++++ Material to process ++++

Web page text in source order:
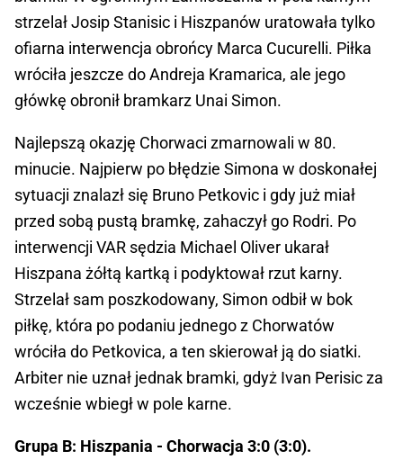
strzelał Josip Stanisic i Hiszpanów uratowała tylko
ofiarna interwencja obrońcy Marca Cucurelli. Piłka
wróciła jeszcze do Andreja Kramarica, ale jego
główkę obronił bramkarz Unai Simon.
Najlepszą okazję Chorwaci zmarnowali w 80.
minucie. Najpierw po błędzie Simona w doskonałej
sytuacji znalazł się Bruno Petkovic i gdy już miał
przed sobą pustą bramkę, zahaczył go Rodri. Po
interwencji VAR sędzia Michael Oliver ukarał
Hiszpana żółtą kartką i podyktował rzut karny.
Strzelał sam poszkodowany, Simon odbił w bok
piłkę, która po podaniu jednego z Chorwatów
wróciła do Petkovica, a ten skierował ją do siatki.
Arbiter nie uznał jednak bramki, gdyż Ivan Perisic za
wcześnie wbiegł w pole karne.
Grupa B: Hiszpania - Chorwacja 3:0 (3:0).
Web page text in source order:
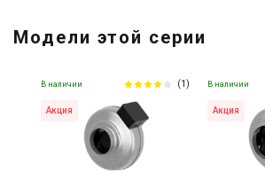
Soler&Palau VENT-100NK
Купить
Модели этой серии
В наличии (1)
Акция
В наличии
Акция
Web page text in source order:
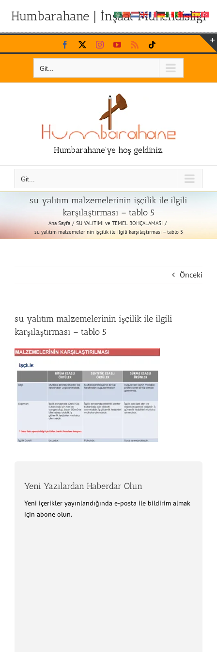
Humbarahane | İnşaat Mühendisliği
Skip
to
Facebook InstagramYouTubeRss
Git...
Humbarahane'ye hoş geldiniz.
Git...
su yalıtım malzemelerinin işçilik ile ilgili
karşılaştırması – tablo 5
Ana Sayfa
SU YALITIMI ve TEMEL BOHÇALAMASI
su yalıtım malzemelerinin işçilik ile ilgili karşılaştırması – tablo 5
Önceki
su yalıtım malzemelerinin işçilik ile ilgili
karşılaştırması – tablo 5
Yeni Yazılardan Haberdar Olun
Yeni içerikler yayınlandığında e-posta ile bildirim almak
için abone olun.
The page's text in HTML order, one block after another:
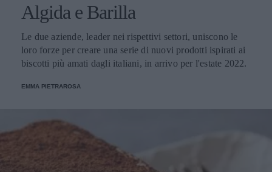
Algida e Barilla
Le due aziende, leader nei rispettivi settori, uniscono le
loro forze per creare una serie di nuovi prodotti ispirati ai
biscotti più amati dagli italiani, in arrivo per l'estate 2022.
EMMA PIETRAROSA
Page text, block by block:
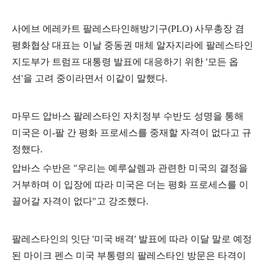
사에브 에레카트 팔레스타인해방기구(PLO) 사무총장 겸
평화협상 대표는 이날 중동권 매체 알자지라에 팔레스타인
지도부가 트럼프 대통령 발표에 대응하기 위한 '모든 옵
션'을 고려 중이라면서 이같이 말했다.
마무드 압바스 팔레스타인 자치정부 수반도 성명을 통해
미국은 이 -팔 간 평화 프로세스를 중재할 자격이 없다고 규
정했다.
압바스 수반은 "우리는 예루살렘과 관련한 미국의 결정을
거부하며 이 입장에 따라 미국은 더는 평화 프로세스를 이
끌어갈 자격이 없다"고 강조했다.
팔레스타인의 잇단 '미국 배격' 발표에 따라 이달 말로 예정
된 마이크 펜스 미국 부통령의 팔레스타인 방문은 타격이
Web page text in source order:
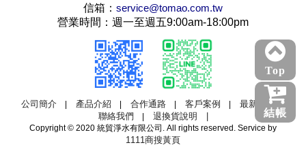
信箱： service@tomao.com.tw
營業時間：週一至週五9:00am-18:00pm
公司簡介| 產品介紹 | 合作通路| 客戶案例 | 最新消息|
聯絡我們 | 退換貨說明 |
Copyright © 2020 統貿淨水有限公司. All rights reserved. Service by
1111商搜黃頁
Top
結帳

++++

Task item:
Using the entries above, extract exactly the lines from the one that contains "SU YALITIMI ve TEMEL BOHÇALAMASI" through the one that contains "Algida e Barilla". Do not carry over any pictures.

Solution for this exercise:
SU YALITIMI ve TEMEL BOHÇALAMASI
su yalıtım malzemelerinin işçilik ile ilgili karşılaştırması – tablo 5
Önceki
su yalıtım malzemelerinin işçilik ile ilgili
karşılaştırması – tablo 5
Yeni Yazılardan Haberdar Olun
Yeni içerikler yayınlandığında e-posta ile bildirim almak
için abone olun.
The page's text in HTML order, one block after another:
Algida e Barilla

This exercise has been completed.